* _Aim of the exercise_
Reproduce the lines below exactly, from the one containing "Where is each" through the one containing "markdown support. [19, 404, 84, 414]", both included. Leave out any pictures.
____ Records provided
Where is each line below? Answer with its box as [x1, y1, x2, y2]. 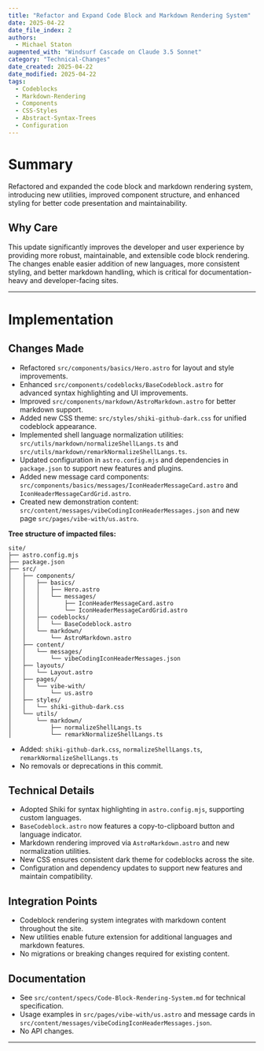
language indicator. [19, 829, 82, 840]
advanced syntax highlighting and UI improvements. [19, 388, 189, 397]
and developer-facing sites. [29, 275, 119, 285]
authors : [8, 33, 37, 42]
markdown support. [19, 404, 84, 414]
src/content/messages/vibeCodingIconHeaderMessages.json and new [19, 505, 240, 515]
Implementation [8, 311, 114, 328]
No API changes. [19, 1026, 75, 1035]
________
____ Records provided
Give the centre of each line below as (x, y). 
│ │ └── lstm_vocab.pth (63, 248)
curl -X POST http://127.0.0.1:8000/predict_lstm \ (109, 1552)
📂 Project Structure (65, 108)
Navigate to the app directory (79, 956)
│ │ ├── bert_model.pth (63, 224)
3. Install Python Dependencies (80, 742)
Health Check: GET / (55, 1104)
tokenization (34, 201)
________
____ Records provided
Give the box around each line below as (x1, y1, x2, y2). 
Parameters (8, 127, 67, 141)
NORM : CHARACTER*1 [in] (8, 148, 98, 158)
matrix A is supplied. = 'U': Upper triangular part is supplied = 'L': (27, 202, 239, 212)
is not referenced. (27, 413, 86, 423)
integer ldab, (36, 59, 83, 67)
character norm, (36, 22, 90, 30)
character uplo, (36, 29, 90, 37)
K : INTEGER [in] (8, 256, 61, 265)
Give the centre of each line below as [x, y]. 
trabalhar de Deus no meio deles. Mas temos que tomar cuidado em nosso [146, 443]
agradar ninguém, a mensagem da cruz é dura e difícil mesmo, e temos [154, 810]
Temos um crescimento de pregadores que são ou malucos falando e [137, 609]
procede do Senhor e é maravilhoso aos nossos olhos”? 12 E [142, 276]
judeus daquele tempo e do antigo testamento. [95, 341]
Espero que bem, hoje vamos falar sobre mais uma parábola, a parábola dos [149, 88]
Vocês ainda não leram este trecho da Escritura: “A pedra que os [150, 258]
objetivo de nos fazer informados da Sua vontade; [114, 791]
________
* _Solution below_
Where is each line below? Answer with its box as [x1, y1, x2, y2]. 
language indicator. [19, 829, 82, 840]
advanced syntax highlighting and UI improvements. [19, 388, 189, 397]
and developer-facing sites. [29, 275, 119, 285]
authors : [8, 33, 37, 42]
markdown support. [19, 404, 84, 414]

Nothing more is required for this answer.